While the invertibility of the normalizing flow allows us to retrieve the image gradient with respect to the output as a kind of interpretable anomaly map, the complicated self-attention mechanism of transformers means that we cannot treat the feature extractor as a fixed set of filters and so cannot expect good anomaly localization. We therefore propose to use gradients through the normalizing flow combined with self-attention rollout maps aggregated across all layers of the transformer encoder to provide interpretable anomaly maps for each image. This allows a human to visually introspect the parts of an image that were most influential in determining its anomalousness. While not a complete explanation of the output, it is easily interpretable by a human and valuable in production use. The details are presented in Sect. 5.1.2.

Anomaly localization

Attention rollout

Abnar and Zuidema (2020) show that the raw attention weights from transformer layers are not useful to explain transformer outputs because the self-attention mechanism combines information from one layer to the next, mixing inputs in complicated ways. To compute the relevance of inputs with respect to the output of the transformer, they propose a simple method to model the information flow through a transformer called Attention Rollout. Attention Rollout considers the weight of each edge between nodes as the proportion of information flowing between those nodes, and then multiplies the edge weights along all possible paths in the network to determine how much the information at a given input node is propogated to a given output node.

Fig. 11
figure 11

Zero-Shot attention on anomalous regions

To compute the attentions from \(l_i\) to \(l_j\), Attention Rollout recursively multiplies the attention weights matrices in all the layers below as in Eq. 3.

$$\begin{aligned} \tilde{A}(l_i)=\left\{ \begin{array}{@{}ll@{}} A(l_i)\tilde{A}(l_{i-1}) &{} \text{ if }~ i>j \\ A(l_i) &{} \text{ if }~ i=j \end{array}\right. \end{aligned}$$
(3)

where \(\tilde{A}\) is the Attention Rollout Matrix, A is the Raw Attention Weights Matrix and \(j=0\) is set to compute attention from the input layer.

Fig. 12
figure 12

Anomaly maps produced through self-attention rollout and gradient weighting

Training setup

We train the model for 48 epochs with a batch size of 8 on an NVIDIA V100 GPU. The model is built in PyTorch (Paszke et al. 2019), based on open source implementations of DifferNet (Rudolph et al. 2020) and ViT (Wightman 2019). Learning is done using the Adam Optimizer (Kingma and Ba 2014) with a learning rate of 2e-5. The final model tested is the model with the best validation accuracy across all epochs. The training takes approximately 20 minutes.

Results and discussion

We report the performance of our anomaly detector on our carbon fiber textile defect dataset and, separately, a publicly available industrial texture dataset from MVTec-AD to allow comparison with other approaches. The same pretrained ViT encoder is used for all datasets, and the normalizing flow is trained from scratch on each dataset, and then evaluated. As the training occurs upfront only once on ‘normal’ data, and industrial deployment of the model in a given data domain does not require retraining, the relevant performance metric is inference time. The inference time of our model 32 ms per image, allowing 30 FPS realtime deployment on a modern GPU.

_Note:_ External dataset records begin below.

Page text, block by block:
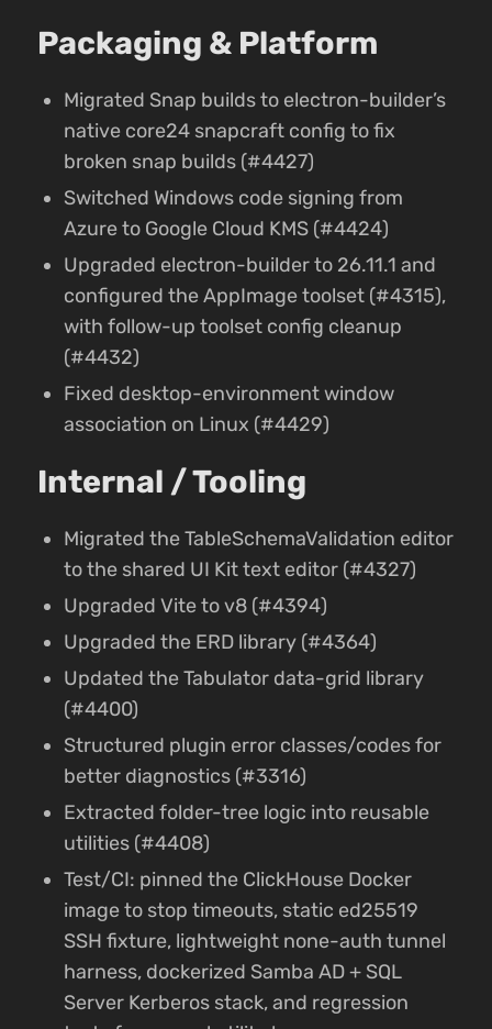
Packaging & Platform
Migrated Snap builds to electron-builder’s
native core24 snapcraft config to fix
broken snap builds (#4427)
Switched Windows code signing from
Azure to Google Cloud KMS (#4424)
Upgraded electron-builder to 26.11.1 and
configured the AppImage toolset (#4315),
with follow-up toolset config cleanup
(#4432)
Fixed desktop-environment window
association on Linux (#4429)
Internal / Tooling
Migrated the TableSchemaValidation editor
to the shared UI Kit text editor (#4327)
Upgraded Vite to v8 (#4394)
Upgraded the ERD library (#4364)
Updated the Tabulator data-grid library
(#4400)
Structured plugin error classes/codes for
better diagnostics (#3316)
Extracted folder-tree logic into reusable
utilities (#4408)
Test/CI: pinned the ClickHouse Docker
image to stop timeouts, static ed25519
SSH fixture, lightweight none-auth tunnel
harness, dockerized Samba AD + SQL
Server Kerberos stack, and regression

Carbon fiber fabric performance

Zero shot attention performance on carbon fabric

We hypothesized that the pretrained transformer would use global context to infer texture anomalies by attending to ‘interesting’ object-like parts of the image, rather than the background. Using Attention Rollout, we find that this is indeed true for texture anomalies in our dataset (See Fig. 11). However, Attention rollout is performed without any regard to the classification of the input image and so by itself is not an interpretable view of an anomaly detector.

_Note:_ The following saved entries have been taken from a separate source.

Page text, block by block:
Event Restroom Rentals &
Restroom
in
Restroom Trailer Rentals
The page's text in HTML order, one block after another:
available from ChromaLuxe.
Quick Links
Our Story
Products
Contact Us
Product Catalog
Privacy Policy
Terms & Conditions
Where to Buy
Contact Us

Anomaly maps on carbon fabric

Attention rollout allows us to look at what parts of the image most contributed to the information flow from the image to the outputted features. Inverting the normalizing flow and the feature extractor to retrieve the raw image gradient with respect to the output as in DifferNet is less useful with a transformer than a CNN as the locality of features is violated, however the gradient is still useful to weight regions of global attention, as anomalies are usually local. We therefore propose to create an anomaly map by multiplying the gradient through the normalizing flow with the attention rollout of the ViT. We find it produces a more convincing and interpretable anomaly map than either alone (See Fig. 12).

We achieve perfect performance on our carbon fabric dataset, solving the task for these defect classes in this setting (See Table 3). Our model is able to perfectly distinguish anomalies without any false positive rate tradeoff even on challenging stray fiber defects. We hypothesized that the ViT model would improve performance due to global attention allowing greater context on texture anomalies, especially when anomalies are small and subtle. We indeed report better performance and our anomaly maps indicate our sensitivity to small defects. Examples of subtle stray fiber anomalies scored as such by our model are presented in Fig. 13.

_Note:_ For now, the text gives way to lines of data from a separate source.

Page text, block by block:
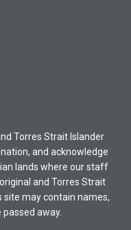
Torres Strait Islander
and acknowledge
lands where our staff
and Torres Strait
site may contain names,
away.
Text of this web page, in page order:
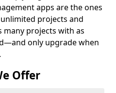
apps are the ones
projects and
many projects with as
only upgrade when
Offer
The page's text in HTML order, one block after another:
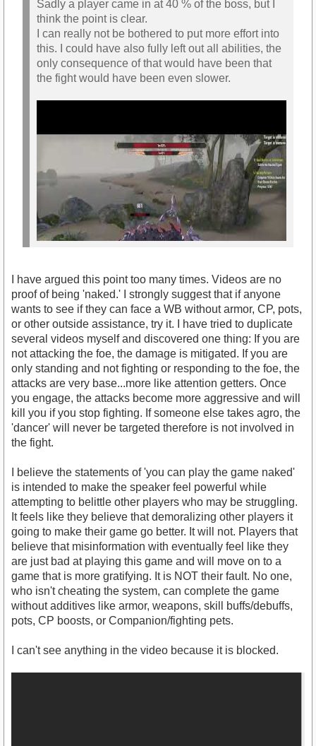
Sadly a player came in at 40 % of the boss, but I
think the point is clear.
I can really not be bothered to put more effort into
this. I could have also fully left out all abilities, the
only consequence of that would have been that
the fight would have been even slower.
https://www.youtube.com/watch?v=tbtCTlGggas
I have argued this point too many times. Videos are no
proof of being 'naked.' I strongly suggest that if anyone
wants to see if they can face a WB without armor, CP, pots,
or other outside assistance, try it. I have tried to duplicate
several videos myself and discovered one thing: If you are
not attacking the foe, the damage is mitigated. If you are
only standing and not fighting or responding to the foe, the
attacks are very base...more like attention getters. Once
you engage, the attacks become more aggressive and will
kill you if you stop fighting. If someone else takes agro, the
'dancer' will never be targeted therefore is not involved in
the fight.
I believe the statements of 'you can play the game naked'
is intended to make the speaker feel powerful while
attempting to belittle other players who may be struggling.
It feels like they believe that demoralizing other players it
going to make their game go better. It will not. Players that
believe that misinformation with eventually feel like they
are just bad at playing this game and will move on to a
game that is more gratifying. It is NOT their fault. No one,
who isn't cheating the system, can complete the game
without additives like armor, weapons, skill buffs/debuffs,
pots, CP boosts, or Companion/fighting pets.
I can't see anything in the video because it is blocked.
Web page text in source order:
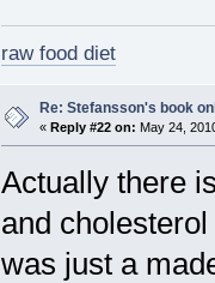
raw food diet
Re: Stefansson's book
« Reply #22 on: May 24,
Actually there
and
was just a
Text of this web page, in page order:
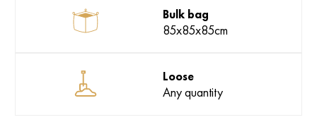
Bulk bag
85x85x85cm
Loose
Any quantity
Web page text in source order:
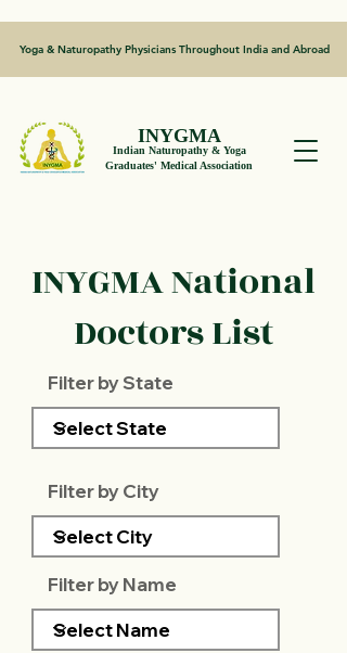
Yoga & Naturopathy Physicians Throughout India and Abroad
INYGMA
Indian Naturopathy & Yoga
Graduates' Medical Association
INYGMA National
Doctors List
Filter by State
Filter by City
Filter by Name
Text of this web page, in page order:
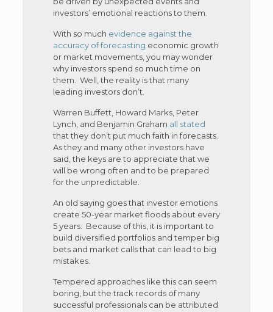
investors’ emotional reactions to them.
With so much evidence against the
accuracy of forecasting economic growth
or market movements, you may wonder
why investors spend so much time on
them. Well, the reality is that many
leading investors don’t.
Warren Buffett, Howard Marks, Peter
Lynch, and Benjamin Graham all stated
that they don’t put much faith in forecasts.
As they and many other investors have
said, the keys are to appreciate that we
will be wrong often and to be prepared
for the unpredictable.
An old saying goes that investor emotions
create 50-year market floods about every
5 years. Because of this, it is important to
build diversified portfolios and temper big
bets and market calls that can lead to big
mistakes.
Tempered approaches like this can seem
boring, but the track records of many
successful professionals can be attributed
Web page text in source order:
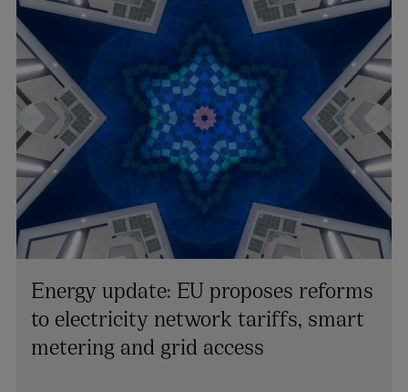
Energy update: EU proposes reforms
to electricity network tariffs, smart
metering and grid access
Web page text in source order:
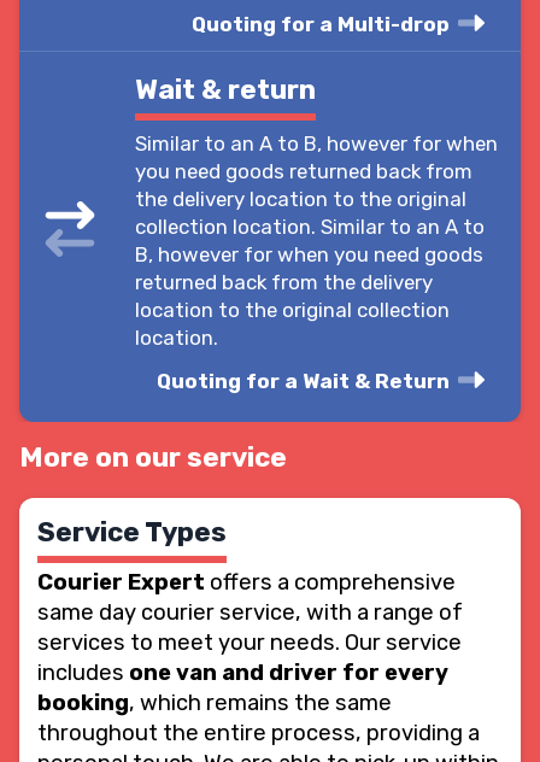
Quoting for a Multi-drop
Wait & return
Similar to an A to B, however for when
you need goods returned back from
the delivery location to the original
collection location. Similar to an A to
B, however for when you need goods
returned back from the delivery
location to the original collection
location.
Quoting for a Wait & Return
More on our service
Service Types
Courier Expert offers a comprehensive
same day courier service, with a range of
services to meet your needs. Our service
includes one van and driver for every
booking, which remains the same
throughout the entire process, providing a

Table 3 Performance on Carbon Fiber Fabric (%AUROC)
Table 4 Performance on Carbon Fiber Fabric (POD)
Table 5 Comparative Performance on MVTec-AD Texture Defects Dataset (%AUROC)
Fig. 13
figure 13

Stray fibers clearly scored by our model that are ambiguously scored by DifferNet

Industrial textures

Our method reaches sate of the art on all MVTec-AD texture classes except Wood where we have comparable performance. Overall, classes excluding grid perform above 99% AUROC. Of note, our method improves detection on difficult classes like Grid and Carpet by 7-10%, and 4% on average, validating that the performance improvement from our proposed method is observed on other industrial texture anomaly detection problems. In Table 5 we reproduce the MVTec-AD results of the anomaly detection techniques presented by Bergmann et al. (2019) and Rudolph et al. (2020) to allow direct comparison against our results. We replicated the experiments for DifferNet shown in Rudolph et al. (2020) as the previous state-of-the-art, the other results are reproduced directly from the tables in the work of Bergmann et al. (2019).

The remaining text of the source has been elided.